In these two countries, pacifism corresponded to the definition given to it in the 16e Universal Peace Congress, held in Munich in 1907: a doctrine of action for “to abolish war and settle international disputes by law”. In 1947, Japan introduced into its Constitution an article by which it “forever renounces war as the sovereign right of the State and the threat or use of force as an instrument for resolving international disputes “. Was he forced to do so by the American occupier? The question remains open.

Post-war markers

Despite the virulence of the right, which saw in it a “amputation of sovereignty”, pacifism was, for decades, the doctrine to which the majority of the Japanese adhered by conviction, by fear of a return of militarism or by expiatory resignation. Democracy and pacifism were the inseparable markers of the post-war period.

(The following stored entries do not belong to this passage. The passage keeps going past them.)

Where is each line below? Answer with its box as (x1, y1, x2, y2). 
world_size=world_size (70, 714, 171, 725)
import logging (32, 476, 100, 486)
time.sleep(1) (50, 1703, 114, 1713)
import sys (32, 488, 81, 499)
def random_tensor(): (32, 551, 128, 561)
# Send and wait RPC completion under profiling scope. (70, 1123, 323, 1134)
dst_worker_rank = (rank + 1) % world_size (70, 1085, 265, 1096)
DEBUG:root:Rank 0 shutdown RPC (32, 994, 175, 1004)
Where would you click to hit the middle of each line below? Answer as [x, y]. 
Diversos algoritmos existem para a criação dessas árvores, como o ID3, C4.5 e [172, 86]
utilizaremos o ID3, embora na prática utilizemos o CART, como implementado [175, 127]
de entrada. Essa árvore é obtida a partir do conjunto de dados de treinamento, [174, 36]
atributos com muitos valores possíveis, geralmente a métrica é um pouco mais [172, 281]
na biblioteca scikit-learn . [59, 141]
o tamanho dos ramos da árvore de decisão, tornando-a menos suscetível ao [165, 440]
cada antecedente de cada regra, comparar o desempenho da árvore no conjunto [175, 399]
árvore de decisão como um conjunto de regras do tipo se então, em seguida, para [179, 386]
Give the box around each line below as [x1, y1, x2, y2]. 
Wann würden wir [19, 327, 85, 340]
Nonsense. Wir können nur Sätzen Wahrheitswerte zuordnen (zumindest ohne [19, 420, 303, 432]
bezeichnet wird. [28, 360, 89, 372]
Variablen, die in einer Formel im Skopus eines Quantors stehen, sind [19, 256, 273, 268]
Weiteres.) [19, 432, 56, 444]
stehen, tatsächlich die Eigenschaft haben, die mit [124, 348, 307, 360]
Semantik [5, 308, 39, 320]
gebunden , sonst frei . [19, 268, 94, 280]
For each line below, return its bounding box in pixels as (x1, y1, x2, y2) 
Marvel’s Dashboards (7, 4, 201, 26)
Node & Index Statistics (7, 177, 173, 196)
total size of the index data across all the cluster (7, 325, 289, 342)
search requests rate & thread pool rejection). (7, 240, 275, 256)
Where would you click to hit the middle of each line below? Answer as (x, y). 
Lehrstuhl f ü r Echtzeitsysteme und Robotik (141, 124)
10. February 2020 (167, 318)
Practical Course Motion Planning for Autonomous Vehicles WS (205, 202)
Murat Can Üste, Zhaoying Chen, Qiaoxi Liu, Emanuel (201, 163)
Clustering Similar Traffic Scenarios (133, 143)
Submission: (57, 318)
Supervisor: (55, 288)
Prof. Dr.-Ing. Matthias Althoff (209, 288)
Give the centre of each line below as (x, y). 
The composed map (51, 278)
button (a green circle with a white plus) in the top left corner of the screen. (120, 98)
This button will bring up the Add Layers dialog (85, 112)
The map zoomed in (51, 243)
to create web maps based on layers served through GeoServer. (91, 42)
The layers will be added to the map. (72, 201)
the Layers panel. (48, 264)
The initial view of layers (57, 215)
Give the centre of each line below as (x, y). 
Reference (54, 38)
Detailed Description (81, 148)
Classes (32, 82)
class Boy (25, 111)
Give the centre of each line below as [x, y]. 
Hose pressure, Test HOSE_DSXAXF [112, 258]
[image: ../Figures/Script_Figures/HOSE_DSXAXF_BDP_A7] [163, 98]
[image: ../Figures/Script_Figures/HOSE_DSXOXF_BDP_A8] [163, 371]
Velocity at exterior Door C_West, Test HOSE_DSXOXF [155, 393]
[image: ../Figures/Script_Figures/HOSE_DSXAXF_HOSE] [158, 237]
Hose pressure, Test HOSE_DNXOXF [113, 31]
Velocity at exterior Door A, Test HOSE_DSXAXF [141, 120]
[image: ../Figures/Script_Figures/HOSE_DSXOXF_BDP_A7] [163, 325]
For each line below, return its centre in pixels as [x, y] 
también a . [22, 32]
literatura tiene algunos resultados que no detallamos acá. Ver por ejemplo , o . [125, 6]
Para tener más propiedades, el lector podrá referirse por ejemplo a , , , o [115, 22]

Adopted in 1949, the Basic Law of the Federal Republic of Germany (FRG) is less restrictive. If the preamble states that the “German people” East “animated by the will to serve the peace of the world as an equal member in a united Europe”only the “acts likely to disturb the peaceful coexistence of peoples (…) with a view to preparing a war of aggression are unconstitutional”specifies article 26.

Faced with the German Democratic Republic (GDR) in the Soviet orbit, the FRG had indeed to purge the demons of the Second World War without renouncing to be able to defend itself in the context of the Cold War. As early as 1955, an army – the Bundeswehr – was reconstituted within the framework of the North Atlantic Treaty Organisation, but from the outset it was placed under close parliamentary control. From the 1990s, its participation in several external operations – from the former Yugoslavia to Afghanistan via the Sahel – did not change the situation: these were limited to actions to maintain peace, and Germany basically remained a “civilian power”in the words of political scientist Hanns Maull.